Ever since January 1 this year when it became legal to construct wood-frame buildings up to six storeys tall in Ontario, there’s been a rising sense of anticipation in the building industry. Who will be the first? What kind of building will it be? Where will it be built? The suspense was finally relieved when a British Columbia-based hotel chain announced at the end of March that it would take the lead in Ontario—such buildings have been permitted in British Columbia for several years already—and build the province’s first mid-rise wooden building: a six-storey hotel in Hamilton, Ontario.

The wood industry is naturally delighted. The Canadian Wood Council congratulated Hamilton “for recognizing the innovative opportunity” that now exists for Ontario, as a result of the changes to the building code. The wood advocacy group Ontario Wood WORKS! added its congratulations, saying that “it won’t be long before these buildings are found in urban areas across the province.”

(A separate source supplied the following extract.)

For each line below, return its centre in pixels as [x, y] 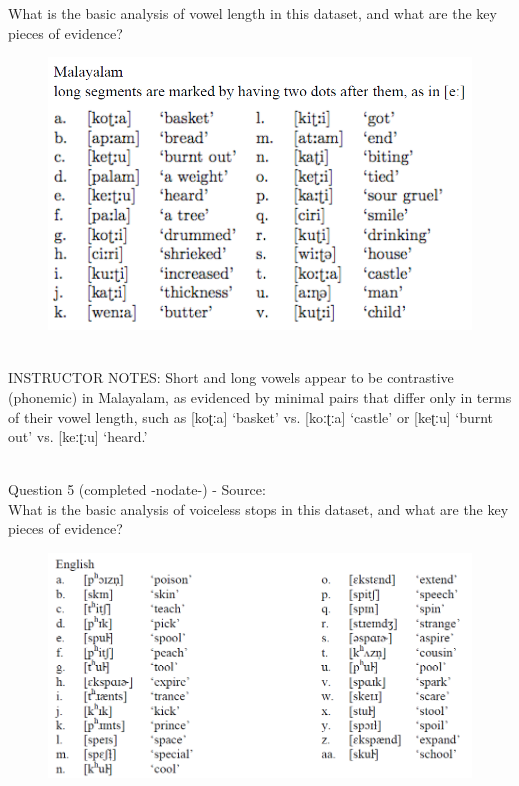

This is great news for our economy, Our work is paying off and we look forward to other ventures in the near future. It’s great to see this mixed-use project get approved. We’re excited as we anticipate the approval of the first building permit for a six-storey wood-frame residential building.

The Residential Construction Council of Ontario (RESCON), one of several industry groups, including the Ontario Home Builders’ Association, that had lobbied the government for the building code changes, also said that the impact of wood construction would be “huge,” filling a gap in the mid-rise segment. Traditional reinforced concrete buildings are very expensive to build, according to RESCON president Richard Lyall. Building higher with timber frame, he said, will be more economical, and more green. Mid-rise construction is seen as a way of providing more affordable housing and intensifying some of the main street corridors in Toronto. “This is great news for our economy,” Lyall said.

Wood is renewable, has a low carbon footprint and it’s very clean. “You don’t have a lot of concrete trucks running around. It’s less noisy in built-up areas,” said Lyall. “I think this is really going to take off both within high-density areas like the city of Toronto and in smaller towns,” he said. Increased use of wood will also benefit Ontario’s forestry industry. He would like to see even higher wood-frame buildings in Ontario eventually.

The Hamilton building will be a 209-room Sandman Hotel. Lyall said that the industry had been expecting a multi-unit residential development to be “first out of the gate” with plans for a wood development but said that it was encouraging to see a commercial developer take the lead in this.